- **Task to complete**: Please print exactly the lines running from the one that contains "Universelle Gleichung : Gleich" to the end of the data, with both lines included.
** Records for processing follows **
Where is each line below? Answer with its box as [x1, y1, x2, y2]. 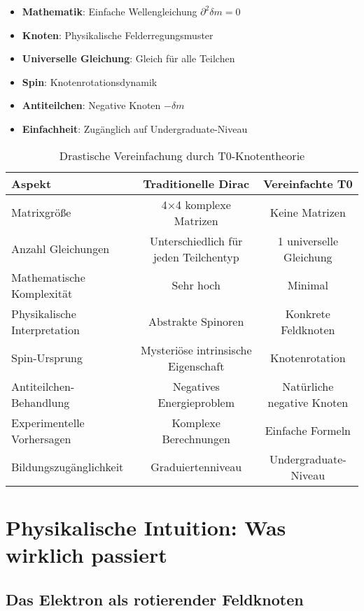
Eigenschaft [168, 357, 225, 374]
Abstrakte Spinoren [148, 313, 244, 330]
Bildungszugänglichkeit [11, 459, 124, 475]
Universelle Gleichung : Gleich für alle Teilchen [22, 51, 235, 66]
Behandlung [11, 394, 70, 410]
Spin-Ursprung [11, 350, 83, 366]
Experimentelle [11, 414, 85, 431]
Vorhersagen [11, 430, 71, 447]
** End of Records for processing **
- **Solution to the problem**:
Universelle Gleichung : Gleich für alle Teilchen [22, 51, 235, 66]
Behandlung [11, 394, 70, 410]
Spin-Ursprung [11, 350, 83, 366]
Experimentelle [11, 414, 85, 431]
Vorhersagen [11, 430, 71, 447]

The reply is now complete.